No despair that hope can’t break into. No shadows so deep that the light can’t creep in. So that our whole orientation all the time is that even the worst brokenness isn’t final, can’t win. Is comforted by presence. Is made better with love.

I like to imagine the disciples sort of figuring that out on the way. How to live like that now, in their kind of long Easter Monday. Mostly because it’s exactly where we are all the time.

And the thing is, the disciples were just ordinary people, like us. They had family members they were worried about, burdens that kept them up at night. They wanted to live well, they wondered how to make a difference, they felt powerless sometimes in the face of so much wrongness.

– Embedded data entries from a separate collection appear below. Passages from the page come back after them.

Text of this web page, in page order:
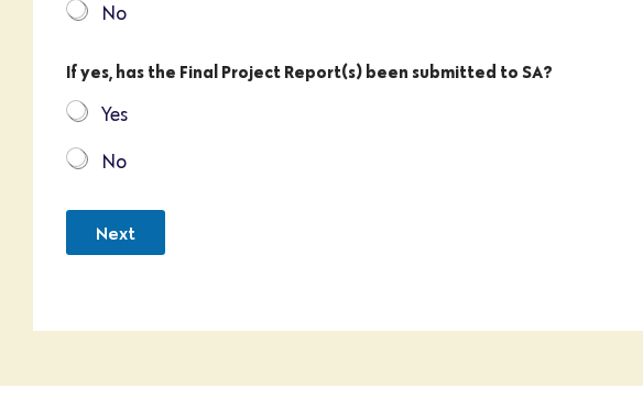
No
If yes, has the Final Project Report(s) been submitted to SA?
Yes
No
Next
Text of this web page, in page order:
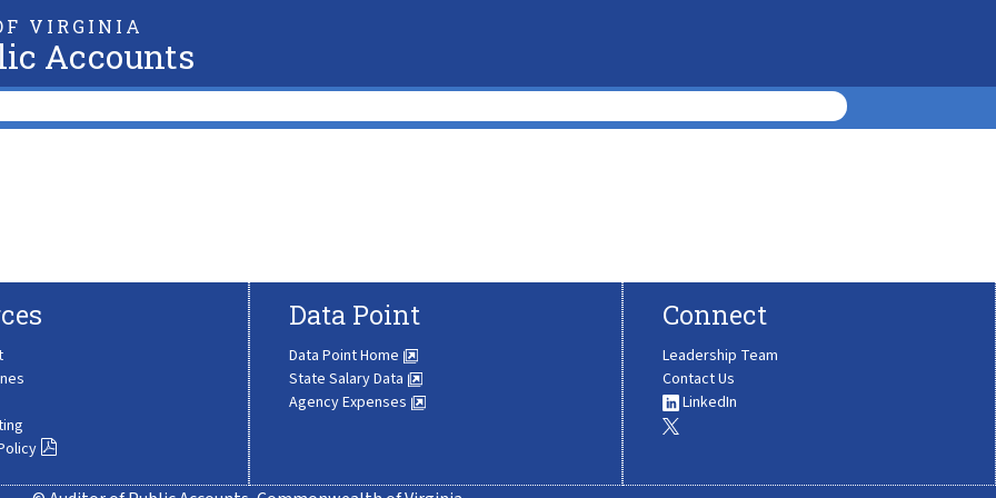
VIRGINIA
Accounts
Data Point
Data Point Home
State Salary Data
Agency Expenses
Connect
Leadership Team
Contact Us
LinkedIn
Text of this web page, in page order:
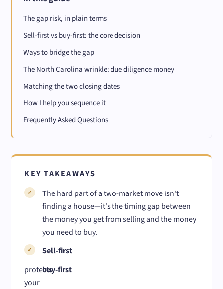
The gap risk, in plain terms
Sell-first vs buy-first: the core decision
Ways to bridge the gap
The North Carolina wrinkle: due diligence money
Matching the two closing dates
How I help you sequence it
Frequently Asked Questions
KEY TAKEAWAYS
The hard part of a two-market move isn't
finding a house—it's the timing gap between
the money you get from selling and the money
you need to buy.
Sell-first
protects
your
buy-first
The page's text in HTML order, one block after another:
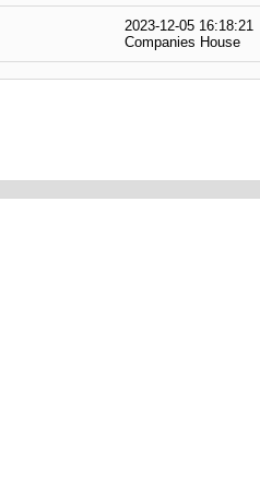
2023-12-05 16:18:21
Companies House
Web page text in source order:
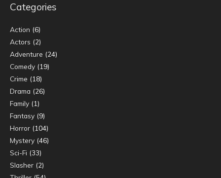
Categories
Action (6)
Actors (2)
Adventure (24)
Comedy (19)
Crime (18)
Drama (26)
Family (1)
Fantasy (9)
Horror (104)
Mystery (46)
Sci-Fi (33)
Slasher (2)
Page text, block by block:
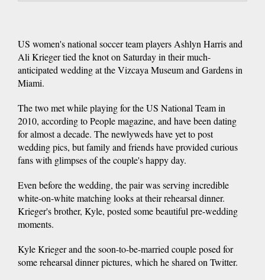
US women's national soccer team players Ashlyn Harris and
Ali Krieger tied the knot on Saturday in their much-
anticipated wedding at the Vizcaya Museum and Gardens in
Miami.
The two met while playing for the US National Team in
2010, according to People magazine, and have been dating
for almost a decade. The newlyweds have yet to post
wedding pics, but family and friends have provided curious
fans with glimpses of the couple's happy day.
Even before the wedding, the pair was serving incredible
white-on-white matching looks at their rehearsal dinner.
Krieger's brother, Kyle, posted some beautiful pre-wedding
moments.
Kyle Krieger and the soon-to-be-married couple posed for
some rehearsal dinner pictures, which he shared on Twitter.
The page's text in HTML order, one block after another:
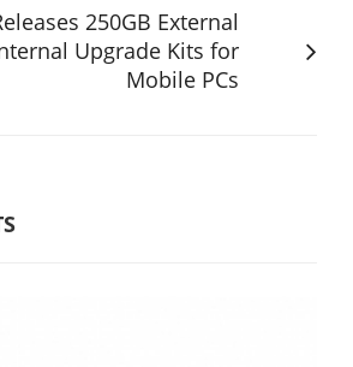
250GB External
Upgrade Kits for
Mobile PCs
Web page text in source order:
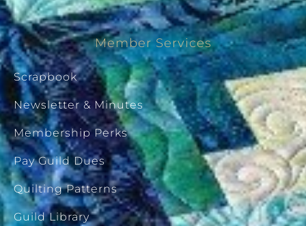
Member Services
Scrapbook
Newsletter & Minutes
Membership Perks
Pay Guild Dues
Quilting Patterns
Guild Library
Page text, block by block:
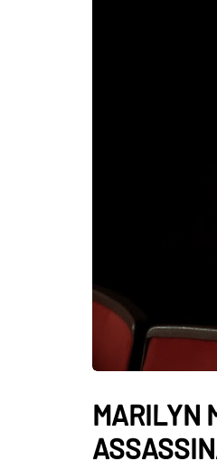
MARILYN
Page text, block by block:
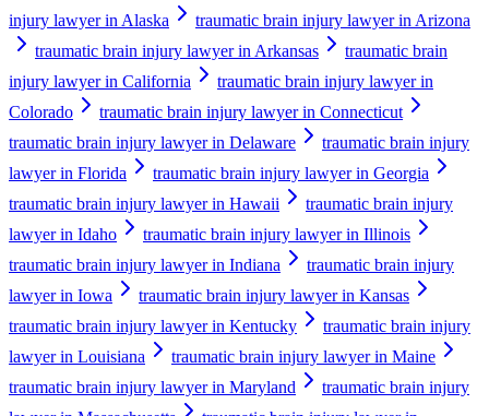
injury lawyer in Alaska
traumatic brain injury lawyer in Arizona
traumatic brain injury lawyer in Arkansas
traumatic brain
injury lawyer in California
traumatic brain injury lawyer in
Colorado
traumatic brain injury lawyer in Connecticut
traumatic brain injury lawyer in Delaware
traumatic brain injury
lawyer in Florida
traumatic brain injury lawyer in Georgia
traumatic brain injury lawyer in Hawaii
traumatic brain injury
lawyer in Idaho
traumatic brain injury lawyer in Illinois
traumatic brain injury lawyer in Indiana
traumatic brain injury
lawyer in Iowa
traumatic brain injury lawyer in Kansas
traumatic brain injury lawyer in Kentucky
traumatic brain injury
lawyer in Louisiana
traumatic brain injury lawyer in Maine
traumatic brain injury lawyer in Maryland
traumatic brain injury
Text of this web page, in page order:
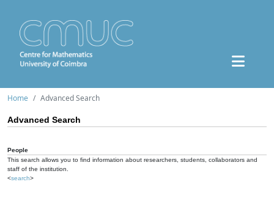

And maybe what they wished for was some kind of glorious extended Easter Sunday kairos time of sparkly Jesus and fall on your knees and hear the angel voices -- 

But what they got instead was Jesus – yes, absolutely present with them – but 
right smack dab back in the chronos time of their ordinary routine. When the most dramatic issue on the agenda is “what are we having for supper?”

And it seems like they’re just back to their familiar patterns, listening to Jesus, asking him questions, passing him more fish, the usual stuff… except not quite. Because every now and then now, they looked up and saw him alive and caught their breath and – oh, God is good, God is here, this isn’t just life as usual, it’s a new kind of life as usual.

The kind that celebrates the first robin of spring, but notices the second. And the third. And the tenth. And says thank you every time.

Thanks be to God, who knows we need reminders. Amen.